Pois bem, um belo dia estava Ianasi sentada com a turma na mesa, comendo, bebendo, brilhando e sorrindo, acompanhada de Filippo (claro!), quando Gerlúcido observou um aumento súbito do brilho do olhar. Ao mesmo tempo, percebeu um movimento das belas pernas da bela mulher, afastando em quase-chute um gato que tentava se enroscar em seus pés. A partir de então, começou a anotar cuidadosamente esses momentos de elevação de brilho de olhar e percebeu que podia associá-los cada a algum ato ou gesto de rejeição de gatos, cachorros, crianças e papagaios.

Daí para as hipóteses foi um salto. A primeira era bem estranha: A variável responsável pela geração do brilho do olhar de Ianasi seria a sua crueldade. Dizendo de outra forma: o brilho do olhar de Ianasi poderia até alimentar o brilho do sol, mas era alimentado por sua crueldade dirigida especialmente para gatos, cachorros, crianças e papagaios. Por incrível que pareça, esses tais animais sempre procuram fascinados essa bela mulher, também apaixonados, também seduzidos por seu brilho, beleza, alegria e paixão.

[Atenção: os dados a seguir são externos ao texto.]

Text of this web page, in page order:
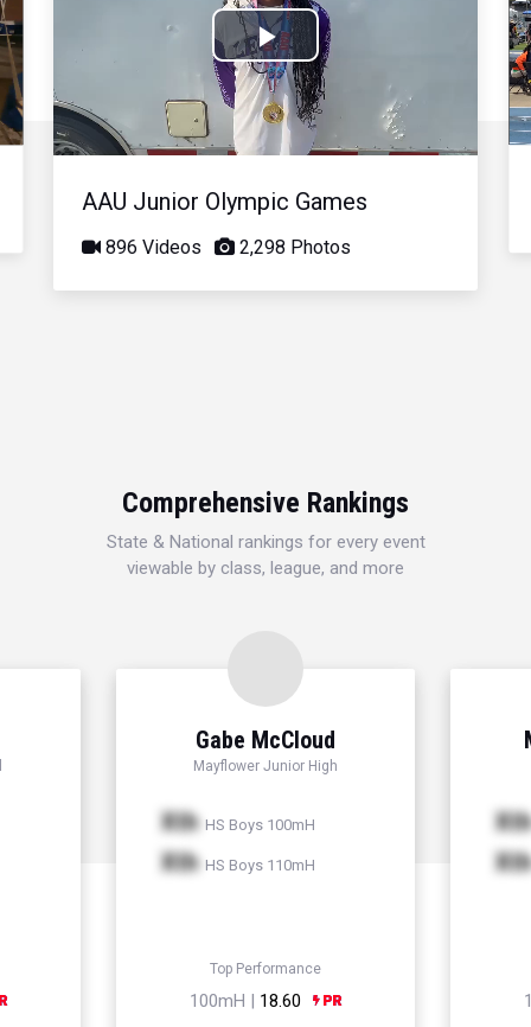
Play
Video
AAU Junior Olympic Games
896 Videos 2,298 Photos
Comprehensive Rankings
State & National rankings for every event
viewable by class, league, and more
Gabe McCloud
Mayflower Junior High
Xth HS Boys 100mH
Xth HS Boys 110mH
Top Performance
100mH | 18.60
Xth
Xth

Para compreender essa relação, Gerlúcido propõe a hipótese dos “fluxos dialético-existenciais gerlúcidos” agindo de modo complexo dentro de um “campo gerlúcido dialético-existencial”. Não sei se consigo explicar bem tudo isso. Mas atos perceptivos, atos cognitivos, atos volitivos, atos emocionais, são fluxos dinâmicos organizados em pares interdependentes de modo complexo. Por exemplo, o fluxo emocional dialético existencial amor-ódio: Para se muito amar precisa-se muito odiar e às vezes esse fluxo se dirige para a mesma pessoa. Como dá para perceber o fluxo alegria-crueldade seria atípico ou complexo, explicável apenas pelas interações criadas dentro do campo dialético-existencial com outros fluxos.

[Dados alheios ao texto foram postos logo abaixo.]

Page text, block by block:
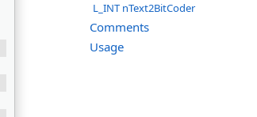
L_INT nText2BitCoder
Comments
Usage
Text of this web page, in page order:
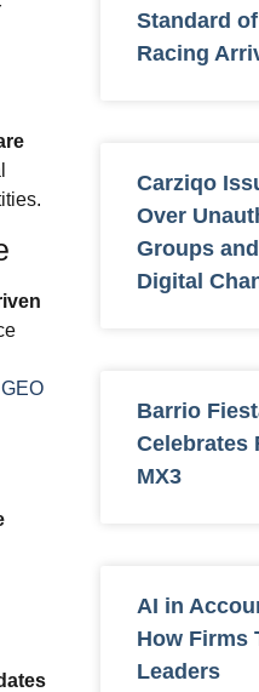
Standard
Racing
Carziqo
Over
Groups
Digital
Barrio
Celebrates
MX3
AI in
How Firms
Leaders
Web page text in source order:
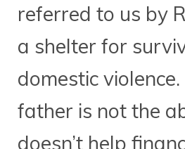
referred to us by
a shelter for
domestic violence.
father is not the
doesn’t help
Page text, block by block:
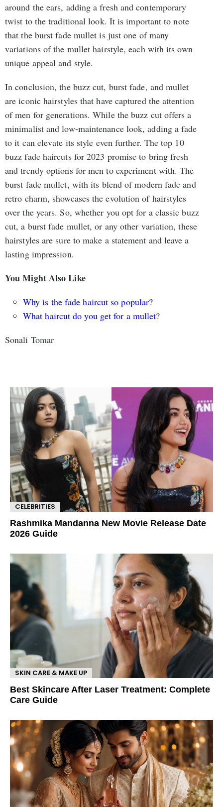
around the ears, adding a fresh and contemporary
twist to the traditional look. It is important to note
that the burst fade mullet is just one of many
variations of the mullet hairstyle, each with its own
unique appeal and style.
In conclusion, the buzz cut, burst fade, and mullet
are iconic hairstyles that have captured the attention
of men for generations. While the buzz cut offers a
minimalist and low-maintenance look, adding a fade
to it can elevate its style even further. The top 10
buzz fade haircuts for 2023 promise to bring fresh
and trendy options for men to experiment with. The
burst fade mullet, with its blend of modern fade and
retro charm, showcases the evolution of hairstyles
over the years. So, whether you opt for a classic buzz
cut, a burst fade mullet, or any other variation, these
hairstyles are sure to make a statement and leave a
lasting impression.
You Might Also Like
Why is the fade haircut so popular?
What haircut do you get for a mullet?
Sonali Tomar
CELEBRITIES
Rashmika Mandanna New Movie Release Date
2026 Guide
SKIN CARE & MAKE UP
Best Skincare After Laser Treatment: Complete
Care Guide

Mesmo assim, Gerlúcido garante que há dados suficientes para corroborar as suas hipóteses, podendo inclusive estendê-las para o caso de Jutizildo, Etenildo ou Cremildo. Na nossa personagem em pauta, basta ver o que acontece quando, cercada da admiração das crianças, manda calarem a boca, ficarem quietas ou qualquer coisa assim. Ou quando afasta gatos, cachorros e papagaios, com a mão ou com o pé. O seu olhar normalmente brilhante se torna fulgurante, então.

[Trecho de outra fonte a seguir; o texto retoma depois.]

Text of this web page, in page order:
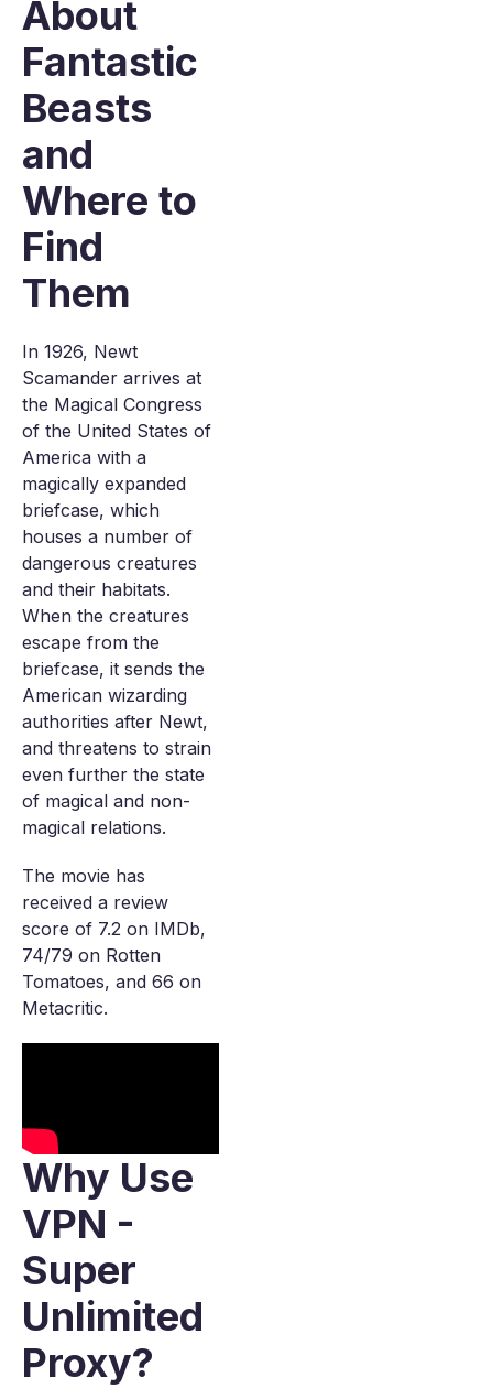
About
Fantastic
Beasts
and
Where to
Find
Them
In 1926, Newt
Scamander arrives at
the Magical Congress
of the United States of
America with a
magically expanded
briefcase, which
houses a number of
dangerous creatures
and their habitats.
When the creatures
escape from the
briefcase, it sends the
American wizarding
authorities after Newt,
and threatens to strain
even further the state
of magical and non-
magical relations.
The movie has
received a review
score of 7.2 on IMDb,
74/79 on Rotten
Tomatoes, and 66 on
Metacritic.
Why Use
VPN -
Super
Unlimited
Proxy?
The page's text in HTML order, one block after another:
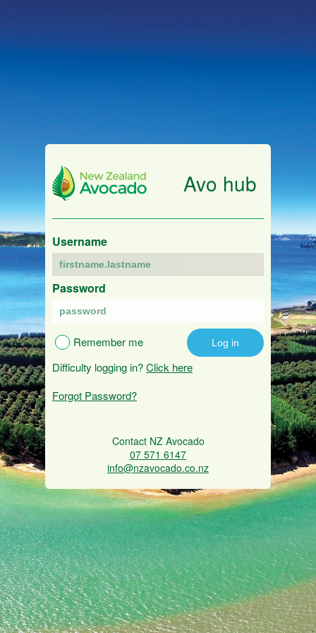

Encadernado com esmero, Gerlúcido ofereceu um livro de cerca de 830 páginas com as anotações manuscritas sobre sua pesquisa. Nas páginas introdutórias, a frase considerada por estudiosos como a cantada gerlúcida: “posto às investigações, disposto ao sofrimento, proposto à lealdade, posposto às paixões”. Nas conclusões, a explicação das cantadas e suas funções no fluxo gerlúcido crueldade-brilho no olhar. A elegante rejeição de cada cantada é muito cruel, como é cruel para cada apaixonado ou apaixonada a sua paixão por Filippo. É crueldade extremada que Ianasi se baste e é crueldade maior para toda a turma que Filippo lhe baste.